Monday, August 29, 2011

Miseducation in 2011

As with any of my musings they always seem to come at those moments when my body and mind are at conflict regarding the need to conduct physical exercise as if I am training for mini camp with a NFL franchise or worst yet a MMA fight.  In light of that mental and physical battle I offer you this commentary regarding the Miseducation of Today’s Negro.    However, before I do I offer you these sobering statistics:

o   42,000,000 adults are illiterate meaning they can not READ
o   Every 26 seconds a young person drops out of school
o   90% of welfare recipients are high school dropouts
o   2/3 of the students who can not read by the end of the 4th grade will end up in jail or welfare
o   85% of all who enter the juvenile court system are functionally illiterate
o   40% of minority students fail to graduate with their class.

If you are anything like me you find this not only heartbreaking, but a tragedy in light of the work that some of my friends who are educators are doing.  See what I have come to understand is that education like every other American enterprise from cars to real estate to good ole heaven has become profit centers and as any good capitalist would tell you there is money to be made and people are getting paid. 

Schools are no longer centers of intellectual curiosity as they may have once been.  In less than 15 years schools have been transformed into test mills that process young people into lines that ultimate suggest prison or college and do very little to prepare them for anything in between.  Matter of fact in a recent paper I wrote regarding high stakes testing I pointed out that within the last 10 years (1997-2007) the economics of the testing industry and all of the spin offs have gone from a $260 million dollar a year industry to an $700 million dollar a year industry (Supovitz, 2009). 

The unfortunate state of today’s formulated education system is that it is created to push square pegs into round holes without addressing all of the many variable factors that make young people round, square, triangle and any other number of geometric shapes.  The frightening part about it is young people are realizing this fact earlier and rebelling against a system that has insisted on defining them by a test that has no implications on their abilities to compete in a global economy.  Matter of fact researchers Donnor & Shockley suggested that standardized test are neither indicative nor representative of whether a person can apply or transfer the information they know in other settings (Donnor & Shockley, 2010).    
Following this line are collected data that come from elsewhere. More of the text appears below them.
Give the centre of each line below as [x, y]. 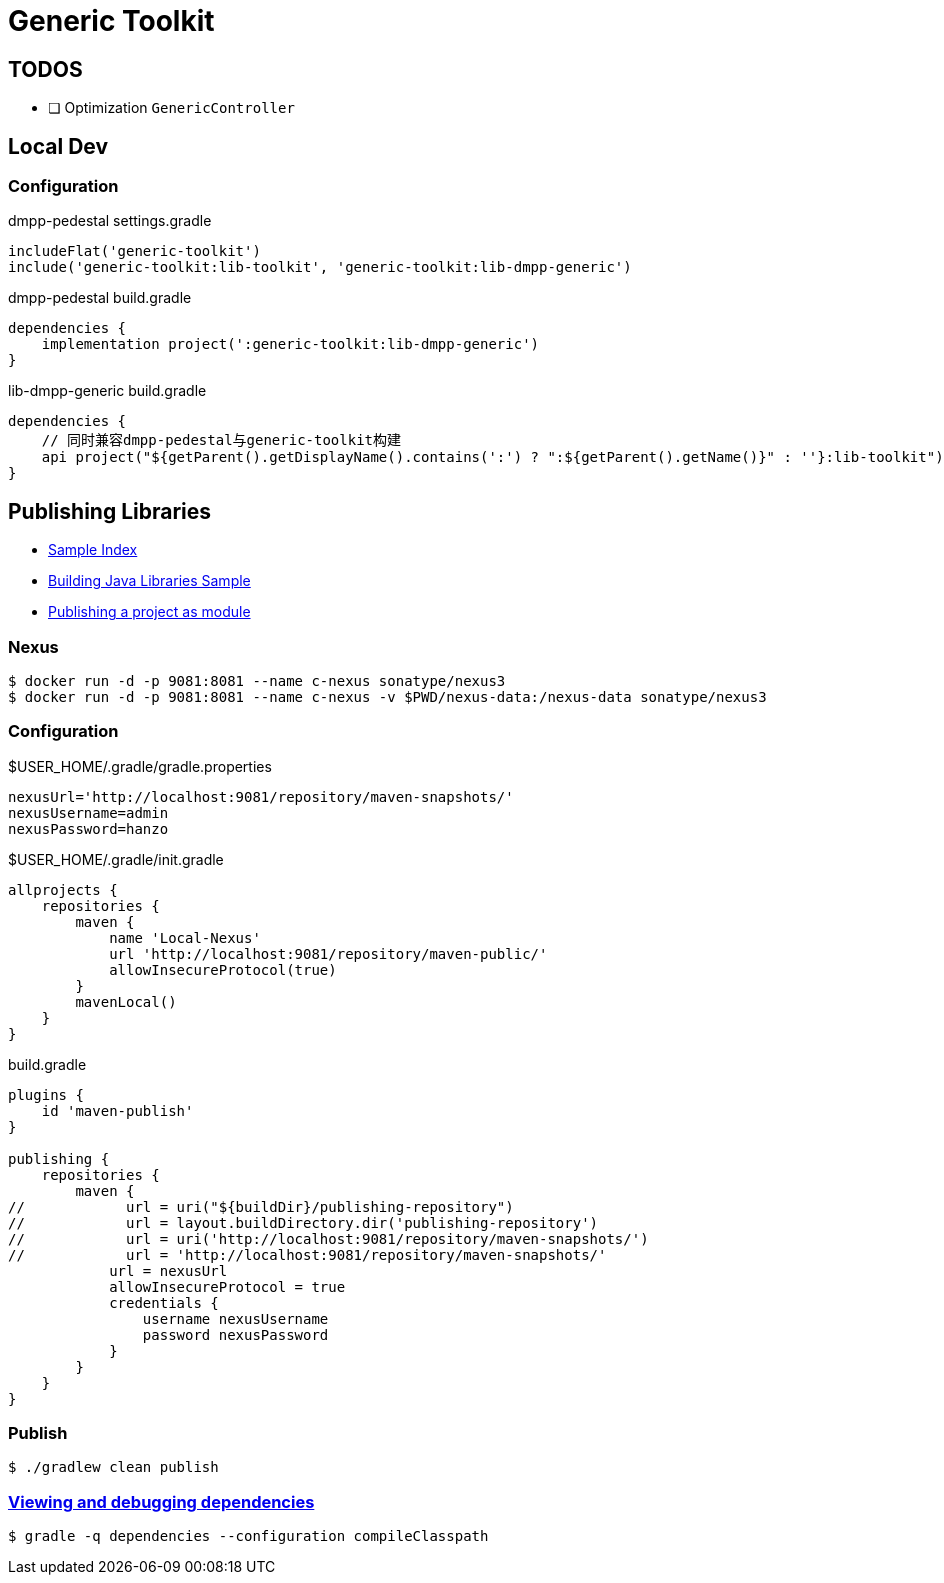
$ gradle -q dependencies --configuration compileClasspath [248, 1536]
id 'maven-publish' [117, 1110]
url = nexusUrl [168, 1270]
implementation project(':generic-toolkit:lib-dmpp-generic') [290, 344]
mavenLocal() [126, 1001]
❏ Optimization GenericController [171, 108]
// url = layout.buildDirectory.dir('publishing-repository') [303, 1222]
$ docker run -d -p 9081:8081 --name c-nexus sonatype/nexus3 [257, 680]

Moreover, while we test our way into nowhere American children are falling further behind their global counterparts in reading and math.   Therefore, leading kids down the path of forced servitude via America’s prison system.  However, the shortsightedness of all of this is that the prison system takes all comers and as our education system crumbles around us no one will be able to escape its impact. 

I AM Irvin PeDro Cohen
That’s My Truth and I AM Sticking To It.
Donnor, J.K., Shockley, K. G. (2010).  Leaving Us Behind:  A Political Economic
Interpretation of NCLB and the Miseducation of African American Males, Educational Foundations, pp 43-54.
Supovitz, J. (2009).  Can High Stakes Testing Leverage Educational Improvements?
Prospects From the Last Decade of Testing and Accountability Reform, Journal Education Change, Vol. 10, pp 211-227. DOI 10.1007/s10833-009-9105-2.